Abu Ghraib has always been a terrifying place to Iraqis -- Saddam Hussein used it as his primary torture chamber -- but in 2004, when graphic photographs of American soldiers abusing prisoners surfaced, Abu Ghraib took on deeper meaning.

"The details of what happened in those cellblocks between the American soldiers and Iraqi detainees are well known," says producer/director Michael Kirk, "but how and why it happened is what took us into the heart of Abu Ghraib that night."

In "The Torture Question", FRONTLINE traces the history of how decisions made in Washington in the immediate aftermath of Sept. 11 -- including an internal administration battle over the Geneva Conventions -- led to a robust interrogation policy that laid the groundwork for prisoner abuse in Afghanistan; Guantanamo Bay, Cuba; and Iraq.

The political firestorm ignited by the Abu Ghraib photos and the shocking revelations that followed resulted in 12 Department of Defense investigations. One of them, a commission of ex-defense secretaries, found that there were lapses in oversight in the Pentagon, but that the practices had not been condoned. So far there have been arrests and convictions of some low-level soldiers and reprimands for the colonel in charge of Abu Ghraib, Thomas Pappas, as well as for Army Reserve Gen. Janis Karpinski.

"They can do whatever they want; they could make it appear any way they want. I will not be silenced," Karpinski tells FRONTLINE. "I will continue to ask how they can continue to blame seven rogue soldiers on the nightshift when there is a preponderance of information right now, hard information from a variety of sources, that says otherwise."

"The Torture Question" traces the aggressive development of the administration's interrogation policy in the aftermath of 9/11, where the push for "actionable intelligence" led to authorization for interrogators to strip detainees, degrade prisoners with sexual humiliation techniques and use dogs for intimidation.

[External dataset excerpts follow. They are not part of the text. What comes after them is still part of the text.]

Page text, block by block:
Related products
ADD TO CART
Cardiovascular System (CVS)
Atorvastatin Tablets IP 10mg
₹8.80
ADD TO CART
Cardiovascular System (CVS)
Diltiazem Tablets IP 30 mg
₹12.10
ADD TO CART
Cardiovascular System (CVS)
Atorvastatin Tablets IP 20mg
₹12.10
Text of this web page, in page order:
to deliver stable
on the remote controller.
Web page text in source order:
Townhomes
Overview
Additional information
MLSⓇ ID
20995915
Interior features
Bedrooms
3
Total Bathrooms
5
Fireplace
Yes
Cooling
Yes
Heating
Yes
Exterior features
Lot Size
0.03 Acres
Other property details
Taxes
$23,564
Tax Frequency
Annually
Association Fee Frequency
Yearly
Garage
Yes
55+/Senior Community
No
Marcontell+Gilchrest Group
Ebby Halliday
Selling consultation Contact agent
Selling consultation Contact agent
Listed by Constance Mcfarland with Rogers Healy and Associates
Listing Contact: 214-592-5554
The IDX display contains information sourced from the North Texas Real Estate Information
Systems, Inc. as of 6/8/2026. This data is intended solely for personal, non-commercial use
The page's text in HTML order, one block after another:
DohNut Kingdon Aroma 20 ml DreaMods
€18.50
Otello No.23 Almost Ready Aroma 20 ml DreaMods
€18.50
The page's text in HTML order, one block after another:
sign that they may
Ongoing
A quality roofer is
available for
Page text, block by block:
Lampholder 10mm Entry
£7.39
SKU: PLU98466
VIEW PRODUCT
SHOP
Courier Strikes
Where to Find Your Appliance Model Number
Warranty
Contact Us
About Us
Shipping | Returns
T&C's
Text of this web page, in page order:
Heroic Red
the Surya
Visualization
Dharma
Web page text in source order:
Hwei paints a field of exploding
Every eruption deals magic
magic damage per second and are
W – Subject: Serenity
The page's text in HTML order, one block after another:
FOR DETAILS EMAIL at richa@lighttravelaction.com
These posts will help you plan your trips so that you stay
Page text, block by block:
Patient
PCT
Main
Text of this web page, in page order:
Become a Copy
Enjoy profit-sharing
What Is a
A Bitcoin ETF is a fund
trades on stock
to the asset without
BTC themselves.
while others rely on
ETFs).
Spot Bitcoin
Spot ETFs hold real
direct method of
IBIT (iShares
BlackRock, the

Former White House and Justice Department legal advisers who were involved in drafting many of the administration's boldest proposals agreed to talk to FRONTLINE. "There was a powerful set of shared assumptions we had in the wake of 9/11, and one of the most powerful was the assumption that we would never be forgiven if we failed to do something that was within the power of our government lawfully to protect the public from a further attack," says Associate White House Counsel Bradford Berenson.

The legal framework developed by administration lawyers like Berenson, Alberto Gonzales and John Yoo provided the impetus for unprecedented rules for interrogating detainees, rules authorized by Secretary of Defense Donald Rumsfeld -- rules officials insist never condoned torture.

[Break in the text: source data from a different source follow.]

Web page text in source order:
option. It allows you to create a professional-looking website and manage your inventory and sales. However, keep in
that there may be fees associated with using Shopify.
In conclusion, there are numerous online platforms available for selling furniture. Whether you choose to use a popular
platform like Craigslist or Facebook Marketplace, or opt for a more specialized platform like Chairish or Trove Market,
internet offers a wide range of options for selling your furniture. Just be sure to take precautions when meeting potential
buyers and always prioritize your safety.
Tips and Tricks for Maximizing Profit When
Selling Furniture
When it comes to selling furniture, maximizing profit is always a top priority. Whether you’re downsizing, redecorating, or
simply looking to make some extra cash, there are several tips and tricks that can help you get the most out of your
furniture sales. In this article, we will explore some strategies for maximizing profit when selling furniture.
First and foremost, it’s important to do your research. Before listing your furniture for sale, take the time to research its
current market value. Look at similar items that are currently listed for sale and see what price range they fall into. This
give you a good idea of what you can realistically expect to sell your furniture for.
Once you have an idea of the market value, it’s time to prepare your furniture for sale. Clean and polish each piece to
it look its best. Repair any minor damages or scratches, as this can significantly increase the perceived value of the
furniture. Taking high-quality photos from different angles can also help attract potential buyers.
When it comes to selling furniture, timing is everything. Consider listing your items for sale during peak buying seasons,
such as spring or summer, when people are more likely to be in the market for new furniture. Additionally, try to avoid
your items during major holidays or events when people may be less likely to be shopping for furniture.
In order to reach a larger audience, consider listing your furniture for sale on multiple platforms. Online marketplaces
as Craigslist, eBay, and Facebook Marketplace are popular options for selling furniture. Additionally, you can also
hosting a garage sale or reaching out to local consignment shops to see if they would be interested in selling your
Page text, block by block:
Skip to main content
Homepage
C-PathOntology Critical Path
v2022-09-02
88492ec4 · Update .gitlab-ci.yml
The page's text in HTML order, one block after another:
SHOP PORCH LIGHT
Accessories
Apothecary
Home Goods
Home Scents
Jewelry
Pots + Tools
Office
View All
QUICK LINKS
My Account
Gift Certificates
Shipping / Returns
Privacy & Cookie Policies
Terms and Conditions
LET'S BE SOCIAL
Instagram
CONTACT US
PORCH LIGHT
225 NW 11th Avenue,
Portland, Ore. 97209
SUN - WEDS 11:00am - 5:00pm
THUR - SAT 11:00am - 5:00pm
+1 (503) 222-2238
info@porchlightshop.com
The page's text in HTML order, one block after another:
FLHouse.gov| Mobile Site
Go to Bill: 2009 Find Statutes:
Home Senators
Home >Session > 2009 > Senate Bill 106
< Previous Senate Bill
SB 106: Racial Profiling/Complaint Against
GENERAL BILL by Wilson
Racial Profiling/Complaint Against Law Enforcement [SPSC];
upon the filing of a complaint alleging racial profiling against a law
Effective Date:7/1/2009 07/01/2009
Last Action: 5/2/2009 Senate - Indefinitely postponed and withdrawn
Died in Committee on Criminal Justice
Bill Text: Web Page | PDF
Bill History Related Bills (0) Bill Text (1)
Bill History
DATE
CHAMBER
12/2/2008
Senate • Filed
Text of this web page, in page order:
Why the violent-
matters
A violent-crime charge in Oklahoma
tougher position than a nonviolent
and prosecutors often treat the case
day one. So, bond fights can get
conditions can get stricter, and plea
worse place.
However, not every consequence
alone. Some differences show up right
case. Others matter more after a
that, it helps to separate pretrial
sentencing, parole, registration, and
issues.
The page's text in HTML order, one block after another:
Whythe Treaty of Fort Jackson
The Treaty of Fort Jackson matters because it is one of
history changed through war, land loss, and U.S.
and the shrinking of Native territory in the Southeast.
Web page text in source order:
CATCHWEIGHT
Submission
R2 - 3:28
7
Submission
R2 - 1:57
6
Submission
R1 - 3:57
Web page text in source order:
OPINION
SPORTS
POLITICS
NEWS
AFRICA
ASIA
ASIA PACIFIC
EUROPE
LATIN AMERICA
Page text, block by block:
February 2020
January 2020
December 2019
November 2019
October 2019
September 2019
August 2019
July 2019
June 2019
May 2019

FRONTLINE follows the implementation of the Rumsfeld rules from the battlefields of Afghanistan to the detention facilities at Guantanamo Bay, where eventually the FBI began to document a trail of abuses by interrogators.

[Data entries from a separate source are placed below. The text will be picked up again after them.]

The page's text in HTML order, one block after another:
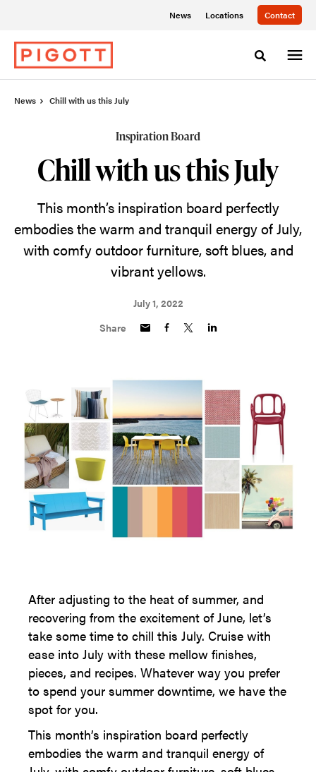
News Locations Contact
Toggle
News Chill with us this July
Inspiration Board
Chill with us this July
This month’s inspiration board perfectly
embodies the warm and tranquil energy of July,
with comfy outdoor furniture, soft blues, and
vibrant yellows.
July 1, 2022
Share
After adjusting to the heat of summer, and
recovering from the excitement of June, let’s
take some time to chill this July. Cruise with
ease into July with these mellow finishes,
pieces, and recipes. Whatever way you prefer
to spend your summer downtime, we have the
spot for you.
This month’s inspiration board perfectly
embodies the warm and tranquil energy of
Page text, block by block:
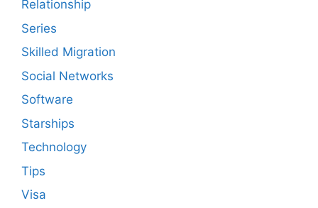
Relationship
Series
Skilled Migration
Social Networks
Software
Starships
Technology
Tips
Visa
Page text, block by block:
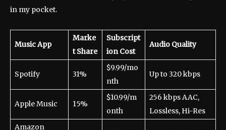
in my pocket.
Music App
Marke
t Share
Subscript
ion Cost
Audio Quality
Spotify 31%
$9.99/mo
nth
Up to 320 kbps
Apple Music 15%
$10.99/m
onth
256 kbps AAC,
Lossless, Hi-Res
Amazon
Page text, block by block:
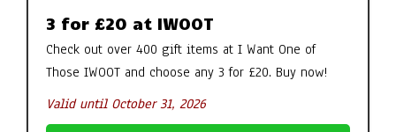
3 for £20 at IWOOT
Check out over 400 gift items at I Want One of
Those IWOOT and choose any 3 for £20. Buy now!
Valid until October 31, 2026
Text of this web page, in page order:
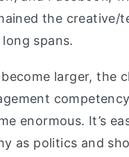
the creative/
spans.
larger, the
enormous. It’s
as politics and
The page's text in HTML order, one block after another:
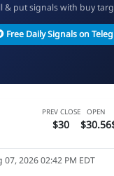
& put signals with buy
Free Daily Signals on
PREV CLOSE
$30
OPEN
$30.56
2026 02:42 PM EDT
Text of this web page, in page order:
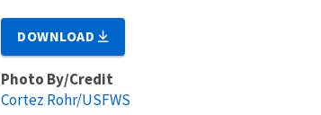
DOWNLOAD
Photo By/Credit
Cortez Rohr/USFWS
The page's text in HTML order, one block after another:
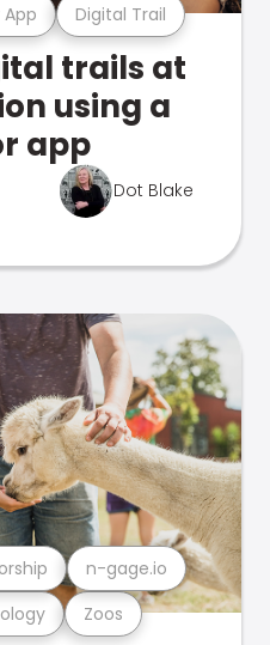
Digital Trail
trails at
using a
app
Dot Blake
Zoos
n-gage.io
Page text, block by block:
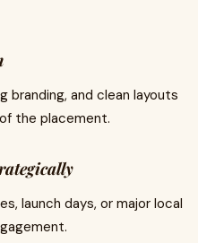
branding, and clean layouts
the placement.
launch days, or major local
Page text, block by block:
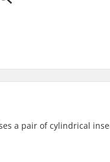
a pair of cylindrical
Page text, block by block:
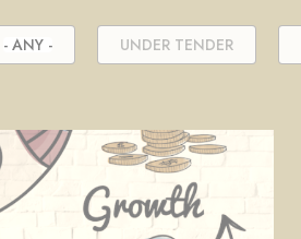
- ANY - UNDER TENDER
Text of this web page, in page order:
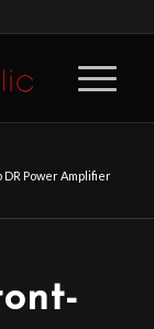
DR Power Amplifier
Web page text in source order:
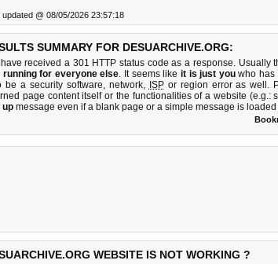
updated @ 08/05/2026 23:57:18
SUMMARY FOR DESUARCHIVE.ORG:
received a 301 HTTP status code as a response. Usually
running for everyone else. It seems like it is just youwho has
be a security software, network, ISPor region error as well.
page content itself or the functionalities of a website (e.g.:
up message even if a blank page or a simple message is
WEBSITE IS NOT WORKING ?
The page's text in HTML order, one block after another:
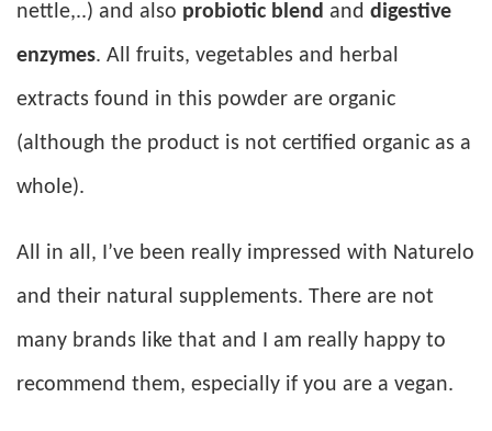
nettle,..) and also probiotic blend and digestive
enzymes. All fruits, vegetables and herbal
extracts found in this powder are organic
(although the product is not certified organic as a
whole).
All in all, I’ve been really impressed with Naturelo
and their natural supplements. There are not
many brands like that and I am really happy to
recommend them, especially if you are a vegan.
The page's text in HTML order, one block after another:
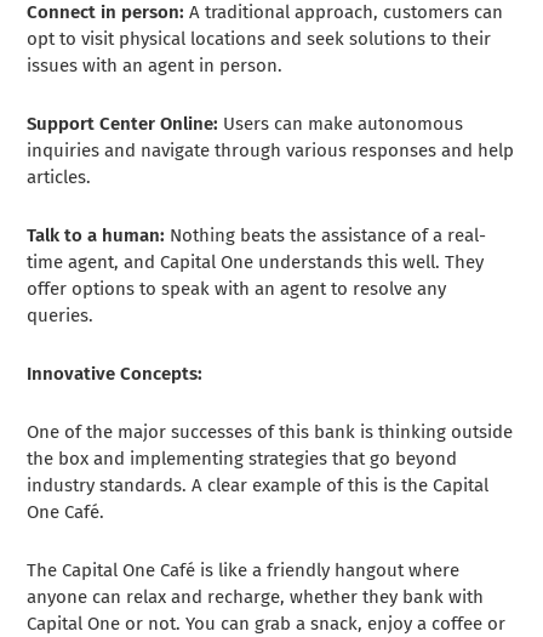
Connect in person:A traditional approach, customers can
opt to visit physical locations and seek solutions to their
issues with an agent in person.
Support Center Online: Users can make autonomous
inquiries and navigate through various responses and help
articles.
Talk to a human: Nothing beats the assistance of a real-
time agent, and Capital One understands this well. They
offer options to speak with an agent to resolve any
queries.
Innovative Concepts:
One of the major successes of this bank is thinking outside
the box and implementing strategies that go beyond
industry standards. A clear example of this is the Capital
One Café.
The Capital One Café is like a friendly hangout where
anyone can relax and recharge, whether they bank with
Capital One or not. You can grab a snack, enjoy a coffee or
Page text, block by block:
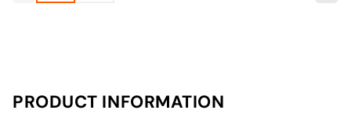
PRODUCT INFORMATION
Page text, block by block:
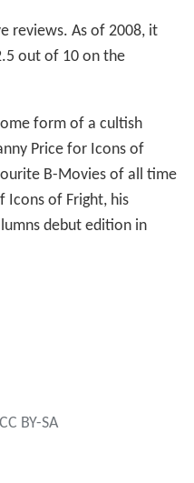
reviews. As of 2008, it
out of 10 on the
form of a cultish
Price for Icons of
B-Movies of all time
Icons of Fright, his
debut edition in
BY-SA
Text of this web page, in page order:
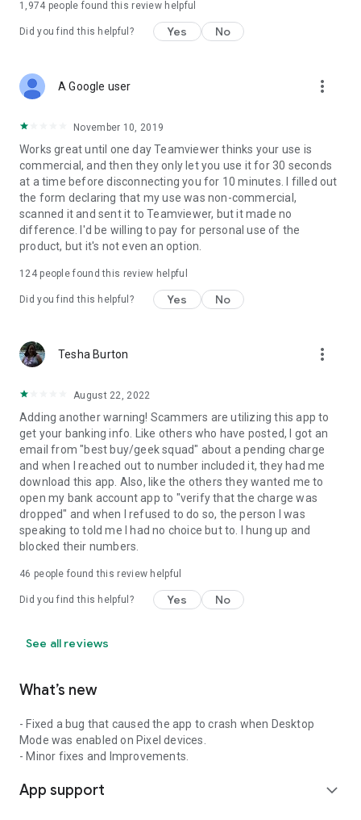
1,974 people found this review helpful
Did you find this helpful? Yes No
A Google user more_vert
November 10, 2019
Works great until one day Teamviewer thinks your use is
commercial, and then they only let you use it for 30 seconds
at a time before disconnecting you for 10 minutes. I filled out
the form declaring that my use was non-commercial,
scanned it and sent it to Teamviewer, but it made no
difference. I'd be willing to pay for personal use of the
product, but it's not even an option.
124people found this review helpful
Did you find this helpful? Yes No
Tesha Burton more_vert
August 22, 2022
Adding another warning! Scammers are utilizing this app to
get your banking info. Like others who have posted, I got an
email from "best buy/geek squad" about a pending charge
and when I reached out to number included it, they had me
download this app. Also, like the others they wanted me to
open my bank account app to "verify that the charge was
dropped" and when I refused to do so, the person I was
speaking to told me I had no choice but to. I hung up and
blocked their numbers.
46 people found this review helpful
Did you find this helpful? Yes No
See all reviews
What’s new
- Fixed a bug that caused the app to crash when Desktop
Mode was enabled on Pixel devices.
- Minor fixes and Improvements.
App support expand_more
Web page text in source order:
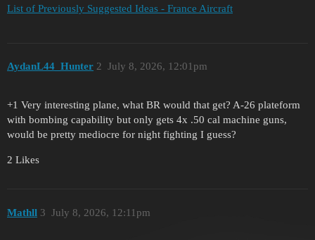
List of Previously Suggested Ideas - France Aircraft
AydanL44_Hunter July 8, 2026, 12:01pm
2
+1 Very interesting plane, what BR would that get? A-26 plateform
with bombing capability but only gets 4x .50 cal machine guns,
would be pretty mediocre for night fighting I guess?
2 Likes
Mathll July 8, 2026, 12:11pm
3
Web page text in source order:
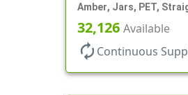
Amber, Jars, PET,
Single Wall Round
32,126 Available
autorenew Continuous

In one e-mail, an agent reports on conditions in an interrogation room: "[T]he A/C had been turned off, making the temperature in the unventilated room probably well over 100 degrees. The detainee was almost unconscious on the floor, with a pile of hair next to him. He had apparently been literally pulling his own hair out throughout the night."

In this report, American soldiers give first-hand accounts of their involvement in the harsh treatment of prisoners. Moreover, one former Army interrogator and member of a special intelligence team insists that the use of torture was happening all over Iraq. Other military sources, some of whom had to be disguised, confirm that prisoner abuse is a more widespread problem than previously reported.

"The Torture Question" provides the context for understanding how the rules were confused, how lines of authority were blurred, and what happens when the authorization of "coercive interrogation" makes it way into the battle zone.